The double buffer swap (`copy(s.LayerData, s.NextBuffer)`) happens after all layers have written to `NextBuffer`. This guarantees:

1. A layer at coordinate (0,0,2) cannot see the output of (0,0,1) from the *current* tick, only from the previous tick
2. Concurrent goroutines in tiled mode write to different indices of `NextBuffer` without conflict
3. Remote links always see stable, previous-tick values regardless of which goroutine happens to fire first

This is the "clock cycle accuracy" mentioned in the README.

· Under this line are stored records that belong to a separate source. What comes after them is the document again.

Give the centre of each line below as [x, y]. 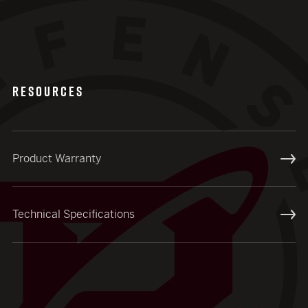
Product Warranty [57, 158]
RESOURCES [48, 91]
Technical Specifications [74, 214]

## V0.75.0 Stability & Guarding
The Step mesh engine was fundamentally stabilized in v0.75.0 to support sparse volumetric grids without runtime panics.

### 1. Volumetric Coordinate Guarding
In previous versions, a misconfigured grid cell could lead to a `nil pointer dereference`. In v0.75.0, the dispatcher implements strict guarding:
- **`IsDisabled` Flag**: Every grid cell now defaults to "Disabled". They must be explicitly enabled during network construction via the `poly.VolumetricLayer` configuration.
- **Nil-Safety**: The `DispatchLayer` and `StepForward` loops check these flags before execution, ensuring that uninitialized memory in sparse 3D regions does not cause a crash.

### 2. Explicit Coordinate Hopping
Stability is further guaranteed by the enforcement of 3D volumetric coordinates (`z, y, x, l`). 
- **Deterministic Routing**: Every connection, whether a standard sequence or a remote `IsRemoteLink`, is resolved to a specific 3D coordinate. 
- **Grid Consistency**: This ensures that even in massively parallel tiled modes, the signal wavefront remains spatially consistent and bit-perfect across all 21 numerical types.

---

## When to Use the Step mesh engine

Use `StepForward` / `StepApplyTween` when you need:

- **Continuous operation**: the network runs indefinitely, processing new inputs each tick
- **Spatial feedback**: remote links that create mesh-level recurrence
- **Online learning**: weight updates interleaved with forward passes
- **Parallel processing**: the tiled mode can saturate multi-core CPUs

Use `ForwardPolymorphic` / `BackwardPolymorphic` when you need:

- **Batch training**: multiple training examples per weight update
- **GPU acceleration**: the GPU path uses `trainBatchWGPU`, not the step mesh engine
- **Deterministic single-pass inference**: no history overhead

> [!TIP]
> The README's phrase "use `StepForward` and `StepApplyTween` when you need a living network that evolves and learns over time rather than a static pipeline" captures this distinction perfectly.